Re: the tube itself, some have mentioned using tubing made of brass, polyurthane, or 3/4 ID PVC. Which is recommended? Is 3/4" ID PVC just PVC tubing like that used for your sprinkler system in your yard? (what does the ID mean?). Since I'm also looking at replacing the drain tubes in several other parts of the boat, can I get away with using PVC for all of them? or ?

dfmcintyre, what are the commercial mud flaps that you are referring to? off of a truck? my tank is 6' 10" long! what length are the flaps? when you say you glued them at a slight angle, what do you mean? also, did you fill your cavity with anything else? or just the strips under the V part of the tank, plus the straps holding the tank down? how wide are the strips? is the tank ONLY resting on the strips?
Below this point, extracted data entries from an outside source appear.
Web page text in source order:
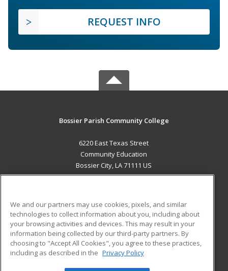
REQUEST INFO
Bossier Parish Community College
6220 East Texas Street
Community Education
Bossier City, LA 71111 US
ADDITIONAL RESOURCES
Military
Financial Assistance
Help
Student Blog
We and our partners may use cookies, pixels, and similar
technologies to collect information about you, including about
your browsing activities and devices. This may result in your
information being collected by our third-party partners. By
choosing to "Accept All Cookies", you agree to these practices,
including as described in the Privacy Policy
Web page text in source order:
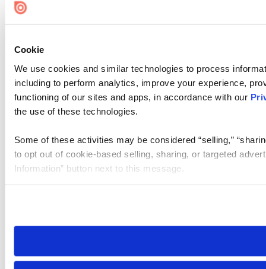
Cookie
We use cookies and similar technologies to process
including to perform analytics, improve your experience,
functioning of our sites and apps, in accordance with our
the use of these technologies.
Some of these activities may be considered “selling,”
to opt out of cookie-based selling, sharing, or targeted
Information” button next to this message.
need to be set again.
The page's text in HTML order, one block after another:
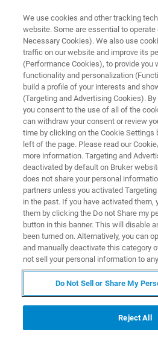
▶ ON-DEMAND EVENT | 2 HRS 30 MINUTES
Surface
Films & Coatings
[2021]
Join our team of experts
demonstrations
and challenges faced by
exploring Bruker's solutions
effective thin films/coatings
We use cookies and other tracking
website. Some are essential to
Necessary Cookies). We also use
traffic on our website and improve its
(Performance Cookies), to provide you
functionality and personalization
build a profile of your interests and
(Targeting and Advertising Cookies).
you consent to the use of all of the
can withdraw your consent or review
time by clicking on the Cookie Settings
left of the page. Please read our
more information. Targeting and
deactivated by default on Bruker
does not share your personal
partners unless you activated
in the past. If you have activated them,
them by clicking the Do not Share my
button in this banner. This will disable
been turned on. Alternatively, you can
and manually deactivate this category
not sell your personal information to
Do Not Sell or Share My
Reject All
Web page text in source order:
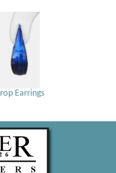
Earrings
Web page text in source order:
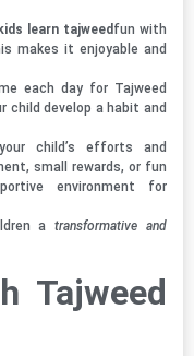
kids learn tajweed fun with
makes it enjoyable and
each day for Tajweed
child develop a habit and
child’s efforts and
small rewards, or fun
environment for
atransformative and
Tajweed
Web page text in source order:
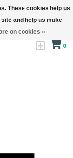
0
These cookies help us
and help us make
on cookies »
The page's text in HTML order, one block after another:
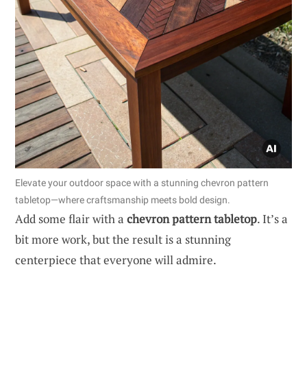
Elevate your outdoor space with a stunning chevron pattern
tabletop—where craftsmanship meets bold design.
Add some flair with a chevron pattern tabletop. It’s a
bit more work, but the result is a stunning
centerpiece that everyone will admire.
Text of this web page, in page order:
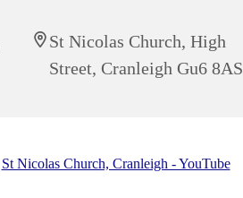
St Nicolas Church, High
Street, Cranleigh Gu6 8AS
St Nicolas Church, Cranleigh - YouTube
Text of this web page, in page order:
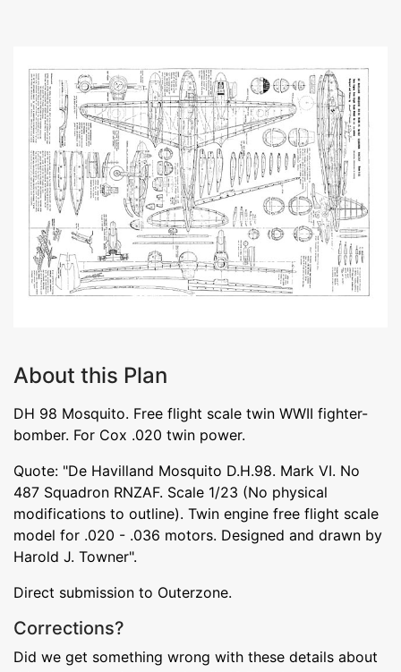
About this Plan
DH 98 Mosquito. Free flight scale twin WWII fighter-
bomber. For Cox .020 twin power.
Quote: "De Havilland Mosquito D.H.98. Mark VI. No
487 Squadron RNZAF. Scale 1/23 (No physical
modifications to outline). Twin engine free flight scale
model for .020 - .036 motors. Designed and drawn by
Harold J. Towner".
Direct submission to Outerzone.
Corrections?
Did we get something wrong with these details about
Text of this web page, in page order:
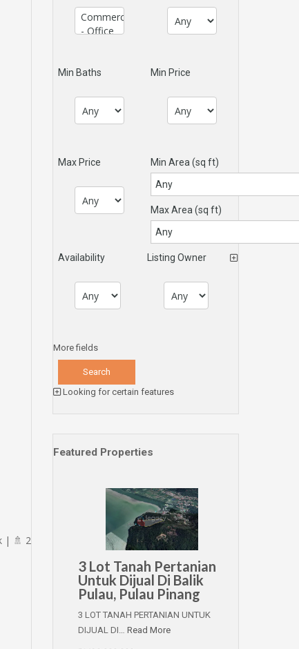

Love the idea of the drain tube protruding an inch or so into the bilge compartment. For instance, in the case of a fuel tank rupture, I wouldn't want this compartment to drain!

I'm intrigued by the concept of a gasket rather than screwing down the deck lid, as the weight of the lid, plus the stuff sitting on top of it will hold it down. Obviously, less holes in the boat! If not using a gasket, than what type of material is recommended? My boat fuel tank deck lid was sealed with plain old silicone. Is there something that would work better?

Thanks in advance for all your responses to my questions. Gotta lot of work to do on this boat and would like to get it right the first time!

grandmufti posted 11-08-2001 10:29 AM ET (US)     Profile for grandmufti  Send Email to grandmufti     
Wish I had read this thread 8 years ago when I replaced gas tank on a 1973 outrage. I would have installed the tube.
Ever since I did the job I have had a nagging thought on the bilge pump I installed in the cavity.Are bilge pumps sealed in such a way that they would not ignite a future leak or buildup of fumes in the cavity?I would feel a lot better if I knew as every time I flip the switch to check for water I wonder if it is safe after reading some of these posts.